Plaintiff places considerable reliance on the holding of Mr. Justice Holmes in McBoyle v. United States, 283 U.S. 25, 51 S.Ct. 340, 75 L.Ed. 816, in which Justice Holmes found an airplane not to be a "motor vehicle" within the National Motor Vehicle Theft Act which, at that time, dealt with interstate transportation of stolen motor vehicles. We must, however, consider McBoyle was written in 1931, at which time we would agree the use of the word "vehicle" in everyday speech conjured up in the mind's eye the picture of some sort of vehicle moving over the surface of the earth, and not one moving through the air. We have frequently heard reference to the craft which have been used in space exploration and on expeditions to the moon as "space vehicles". We must therefore interpret the word "vehicle" in the context in which it is used and in consideration of the tenor of the times.

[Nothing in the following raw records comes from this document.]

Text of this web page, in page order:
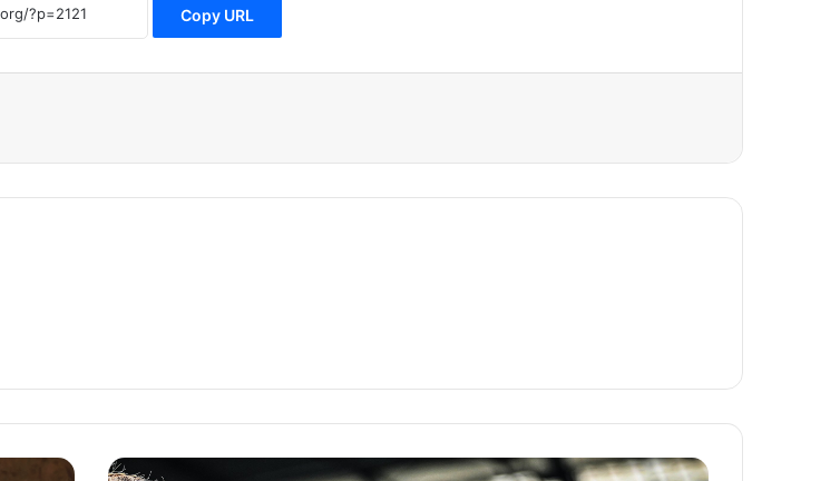
Copy URL
EPL
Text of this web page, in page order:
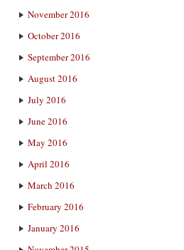
November 2016
October 2016
September 2016
August 2016
July 2016
June 2016
May 2016
April 2016
March 2016
February 2016
January 2016
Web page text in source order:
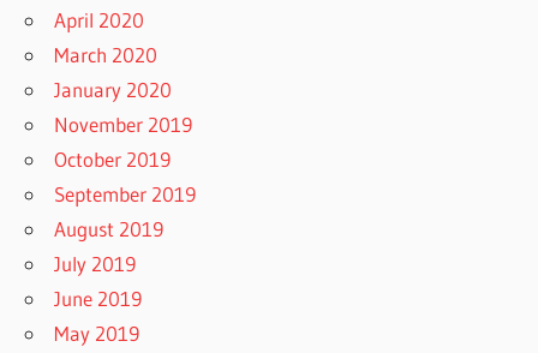
April 2020
March 2020
January 2020
November 2019
October 2019
September 2019
August 2019
July 2019
June 2019
May 2019
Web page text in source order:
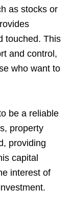
as stocks or
touched. This
and control,
who want to
be a reliable
property
providing
capital
interest of
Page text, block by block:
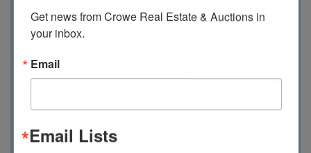
Soft Closing @ 10:00 AM
15488 Hwy 51 North, Grenada,
MS 38901
This Auction will Feature :
Get news from Crowe Real Estate & Auctions in
your inbox.
Email
Email Lists
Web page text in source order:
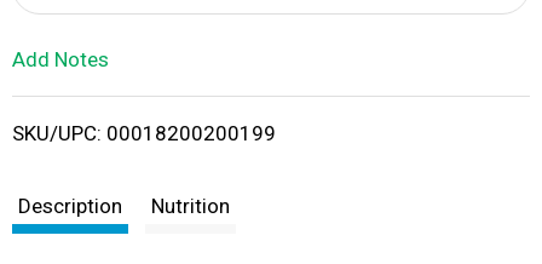
i
Add Notes
SKU/UPC: 00018200200199
Description Nutrition
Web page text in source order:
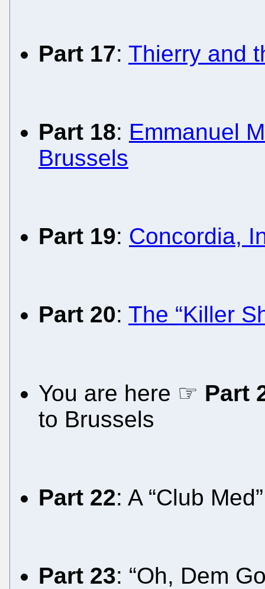
Part 17: Thierry and
Part 18: Emmanuel
Brussels
Part 19: Concordia,
Part 20: The “Killer
You are here ☞ Part
to Brussels
Part 22: A “Club
Part 23: “Oh, Dem
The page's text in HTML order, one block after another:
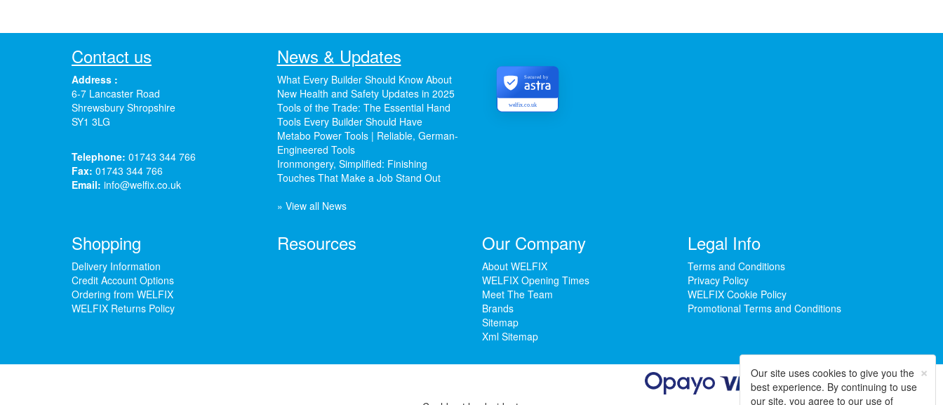
Contact us
Address :
6-7 Lancaster Road
Shrewsbury Shropshire
SY1 3LG
Telephone: 01743 344 766
Fax: 01743 344 766
Email: info@welfix.co.uk
News & Updates
What Every Builder Should Know About
New Health and Safety Updates in 2025
Tools of the Trade: The Essential Hand
Tools Every Builder Should Have
Metabo Power Tools | Reliable, German-
Engineered Tools
Ironmongery, Simplified: Finishing
Touches That Make a Job Stand Out
» View all News
welfix.co.uk
Secured by
Shopping
Delivery Information
Credit Account Options
Ordering from WELFIX
WELFIX Returns Policy
Resources Our Company
About WELFIX
WELFIX Opening Times
Meet The Team
Brands
Sitemap
Xml Sitemap
Legal Info
Terms and Conditions
Privacy Policy
WELFIX Cookie Policy
Promotional Terms and Conditions
×
Our site uses cookies to give you the
best experience. By continuing to use
our site, you agree to our use of

Only shortly after McBoyle, and on April 22, 1935, the United States District Court for the Western District of New York, in United States v. One Pitcairn Bi-Plane, 2 Cir., 11 F.Supp. 24, held that an airplane was a vehicle and subject to forfeiture when it was used for the purpose of smuggling liquor into the United States. Plaintiff directs our attention to the fact the statute under which the Pitcairn forfeiture was laid, was later amended to specifically include aircraft, but our examination of the United States Code Annotated indicates the amendment did not come along until 1954-19 years after the New York District Court entered the order of forfeiture in the Pitcairn case.

We must also observe, as did the trial court in its decree, that section 204.11(3) and the nuisance statute above referred to (section 204.13) which expressly includes aircraft in its scope, have different legislative origins and histories.

As observed by the trial court, section 204.13 of the 1971 Code, is a part of the Uniform Narcotic Drug Act, and was first enacted in the exact language of the present statute (section 204.13) as section 13 of chapter 114 of the Acts of the 47th General Assembly in 1937. In the 1939 Code it appeared as section 3169.13, and in all subsequent codes up to the time of the repeal of the entire chapter 204 by the 64th General Assembly, it has appeared as section 204.13.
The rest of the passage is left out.